The effect of adding varying amounts of the HAuCl₄ solution to the Au@Ag core-shell structures (i.e., increasing the extent of the GRR) on the UV/vis absorption spectra of WICN is shown in Figure S3. The intensity of the 746 nm peak increases as the GRR proceeds, which can be explained by the generation of pinholes in these structures.³² Since light in the NIR region (e.g., 650–1000 nm) can penetrate soft tissues relatively well, the optical properties of WICN are well-suited for applications such as contrast agents for PA or PTT agents.^13,33

Given the possibility of toxicity arising from silver ion release, we examined the release of silver ions from WICN (Figure S4). The silver was released from WICN over 7 days is low (less than 0.1%), which is seven-fold lower than that found for pure silver nanoparticles. This result agrees with prior work that showed that alloying silver with gold suppressed silver ion release.³⁴ The effect of WICN on the viability of the J774A.1 (macrophage), HepG2 (hepatocyte), and Renca (renal) cell lines was investigated via the LIVE/DEAD assay. We selected these cell lines since they are derived from the liver and kidney, organs that have high exposure to nanoparticles post-injection. The cells were treated with WICN for 24 h at concentrations of 0, 0.1, 0.25, and 0.5 mg WICN (i.e., total metal weight/ml). It was found that WICN did not significantly affect the viability of these cell types (Figure 2C). These results indicate that the WICN are biocompatible under the conditions tested.

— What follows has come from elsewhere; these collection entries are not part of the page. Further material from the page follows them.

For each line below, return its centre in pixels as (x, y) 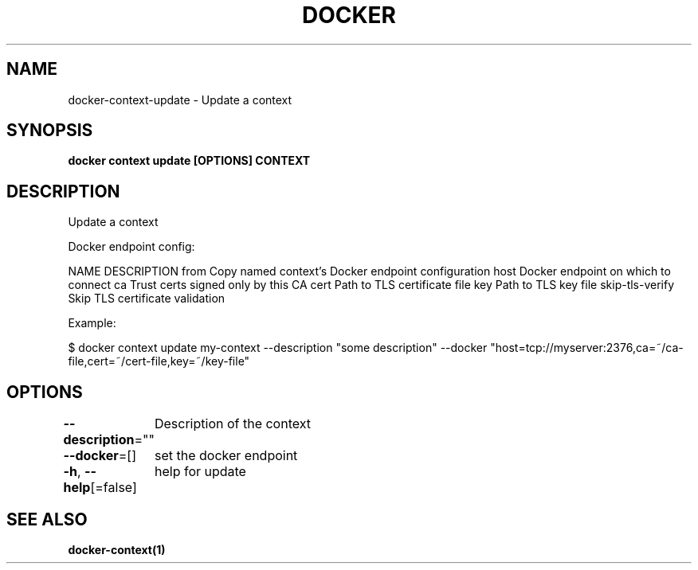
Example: (92, 323)
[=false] (114, 488)
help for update (200, 472)
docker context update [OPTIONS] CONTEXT (189, 161)
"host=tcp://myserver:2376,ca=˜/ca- (587, 348)
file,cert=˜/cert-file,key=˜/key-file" (159, 361)
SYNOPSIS (50, 131)
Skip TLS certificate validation (147, 299)
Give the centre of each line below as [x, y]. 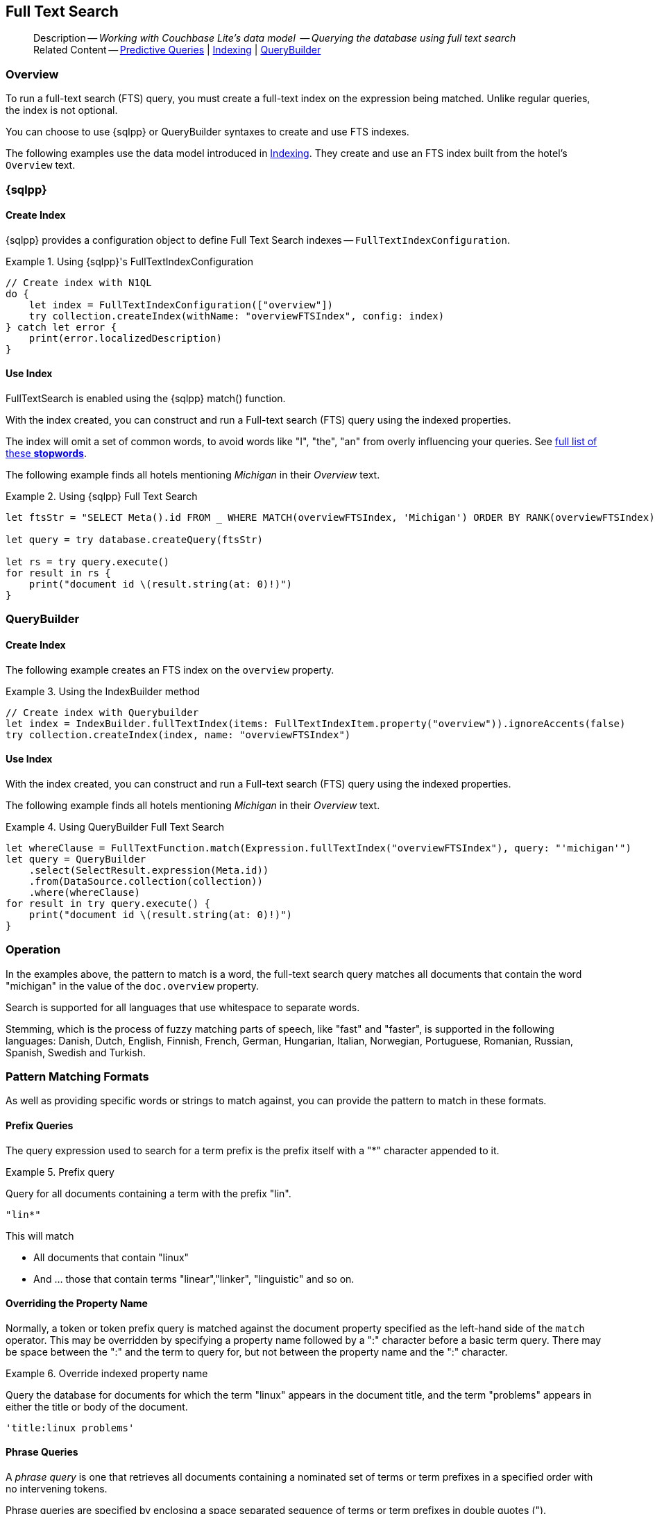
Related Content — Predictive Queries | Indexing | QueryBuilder [177, 50]
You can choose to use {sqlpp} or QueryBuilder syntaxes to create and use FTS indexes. [207, 132]
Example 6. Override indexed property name [107, 1373]
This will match [40, 1236]
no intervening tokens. [57, 1488]
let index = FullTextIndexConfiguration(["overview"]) [181, 305]
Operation [33, 950]
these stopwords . [46, 453]
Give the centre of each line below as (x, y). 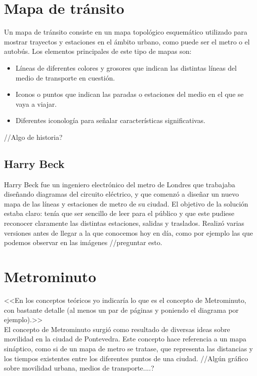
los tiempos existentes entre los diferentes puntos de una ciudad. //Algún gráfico (126, 358)
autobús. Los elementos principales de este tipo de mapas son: (98, 51)
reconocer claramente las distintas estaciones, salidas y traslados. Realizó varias (124, 223)
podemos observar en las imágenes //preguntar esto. (83, 242)
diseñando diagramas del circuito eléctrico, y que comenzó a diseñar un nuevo (122, 194)
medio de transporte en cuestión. (65, 77)
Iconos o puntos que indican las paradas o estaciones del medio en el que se (129, 94)
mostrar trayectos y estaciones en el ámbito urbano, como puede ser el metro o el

Next, CT and PA phantom imaging were done to demonstrate the feasibility of WICN as a contrast agent for these modalities. Several concentrations of WICN were scanned using a clinical CT scanner at 80, 100, 120, and 140 kV. WICN samples produced strong CT attenuation, which was linearly correlated (R² = 0.99) with the WICN concentration (Figure 3A, B). The results showed a slight decrease in CT attenuation from 80 kV to 140 kV, which is in line with previous studies of Au-Ag alloyed NP.³⁴ We found that WICN attenuates X-rays comparably with iopamidol (an FDA-approved iodine-based contrast agent) as presented in Figure S5.^34,35

Figure 3. — A) CT phantom images of various WICN concentrations acquired at 80 kV. B) CT attenuation of WICN at different X-ray tube voltages. C) PA phantom images of WICN samples at different concentrations. D) Quantification of PA intensity versus WICN concentrations.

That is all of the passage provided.